Yunan mitolojisindeki Tanrılar, tıpkı başkalarında olduğu gibi, bir acayip. Kimsenin aklına gelmeyecek şeyleri yapıyorlar; bazen bir dağın tepesinden keyifle savaş izlemeye koyuluyor, bazen de ilginç sorular sorup eylemlere girişiyorlar. André Alexis de, onların tam da bu yönlerinden hareket edip, bir bara yerleştirdiği Hermes ile Apollo’yu insanlığın geleceği üstüne derin bir sohbete sürüklüyor.
Zamanı bol ve yetkisi sınırsız Yunan Tanrılarından Hermes ve Apollo, muhabbeti koyulaştırıp, “Ne olacak bu dünyanın hali?” sorusunun ardından, insanların herhangi bir hayvandan daha iyi olup olmadığını tartışmaya başlıyor. Gelgelelim, iki Tanrının atışması bir başka soruda kilitleniyor: Hayvanlar, insan aklına sahip olsa daha mı mutsuz bir hayat yaşardı? Klasik Yunan metinleri gibi başlayan Tanrılar Zar Attığında, bu noktadan itibaren çağdaş bir eleştiriye; kimi anlarda bir ütopyaya, kimisindeyse distopyaya doğru yol alıyor.
Apollo ve Hermes’in iddialaşması, Toronto sokaklarında yankılanırken, karşılarına çıkan veteriner kliniğindeki köpekler sayesinde bir deneye evrilir. Deneyin sonucu iki açıdan önemli: Birincisi, kaybeden diğerinin 365 gün boyunca kölesi olacak. İkincisi, tartışmanın felsefi boyutuyla ilgili; köpekler eğer mutsuz olursa insan da yenilmiş sayılacak, mutlu olursa insanın başka canlılar üstündeki “zaferi” perçinlenecek.
Böylece Tanrısal güçlerini kullanıp Toronto sokaklarına on beş köpek salan Apollo ve Hermes, hem eğlenceli hem de sonucu merakla beklenen bir eyleme girişir. Alexis’in insan aklını, köpekleri ve insancıl kent Toronto’yu seçmesi boşuna değil elbette. Çeşitli şekillerde ve yeryüzünün hemen her noktasında bir biçimde tartışılan bu konunun gelip dayandığı nokta hep aynı: Bir varoluş problemi. Başka bir deyişle aklın, insanın yolunu aydınlatıp aydınlatmadığı ya da önünü tıkayıp tıkamadığının tartışılması ve bunun bir gayya kuyusuna dönüşmesi.
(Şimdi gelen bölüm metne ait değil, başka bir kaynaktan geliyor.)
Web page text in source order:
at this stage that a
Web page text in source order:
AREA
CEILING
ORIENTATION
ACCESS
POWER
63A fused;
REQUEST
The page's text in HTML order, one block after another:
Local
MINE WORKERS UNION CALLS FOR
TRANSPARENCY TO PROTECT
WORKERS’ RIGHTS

İnsan davranışının “incelikleri”
Toronto sokaklarında turlamaya başlayan köpeklerin, başlangıçta yeni durumlarını yadırgadığı aşikar. Üstelik sadece aklın yeterli olmadığı da ortada; onunla yan yana yürüyecek sevgi, şefkat ve sağduyu gibi özellikler, aklın asla tek başına nefes alıp veremeyeceğini de gösteriyor. Bu bakımdan köpekler, Alexis’in elinde hem bir metafora hem de hakikate dönüşüyor. Aynı şekilde Apollo ve Hermes de kendini Tanrılaştıran insana yapılan göndermeyle benzer bir rotada ilerliyor.
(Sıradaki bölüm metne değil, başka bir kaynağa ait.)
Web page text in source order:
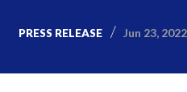
PRESS RELEASE Jun 23, 2022
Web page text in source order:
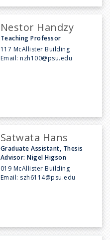
Nestor Handzy
Teaching Professor
117 McAllister Building
Email:nzh100@psu.edu
Satwata Hans
Graduate Assistant, Thesis
Advisor: Nigel Higson
019 McAllister Building
Email: szh6114@psu.edu

Bunlar dışında, kente dağılan insan aklına sahip köpekler, insanların açtığı her türlü tezgahtan geçip onlar gibi davranmanın “inceliklerini” de öğreniyor. Daha sonra insanların yaşadığına benzer ve daha önce hiç rastlamadıkları varoluşsal sıkıntıların pençesine düşüyorlar. Beri yandan kuvvetlendikçe güç zehirlenmesine uğruyorlar. Köpekler, insan aklıyla hareket ettikçe zamanında kendilerine yapılan muamelelerin özünü kavramaya başlayıp “korku” ve “saygı” gibi zemini kaygan kavramları hızla algılarken, köpeklik hakkında gitgide daha çok kafa patlatıyor.
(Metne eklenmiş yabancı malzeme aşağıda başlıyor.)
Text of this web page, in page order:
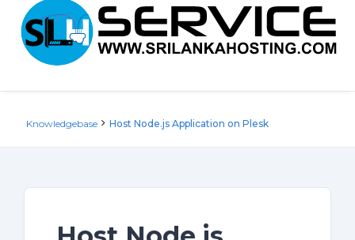
Knowledgebase Host Node.js Application on Plesk

Apollo ve Hermes’in girdiği iddianın bir kazananı, yaptıkları deneyin elbette bir sonucu var. Fakat Alexis’in, kitabıyla okura sorgulattıkları da yabana atılmamalı: En başta aklın ve sınırlarının ne olduğu. Bir diğeri, yaşamın ve ölümün hangi aşamalarda mutluluk ve mutsuzluk verdiği. Bütün bunların yanıtları, hem şiirsel hem de Eski Yunan trajedilerine benzer biçimde veriliyor romanda. Alexis, Tanrılar Zar Attığında’yla okura zihin jimnastiği yaptırıyor bir bakıma.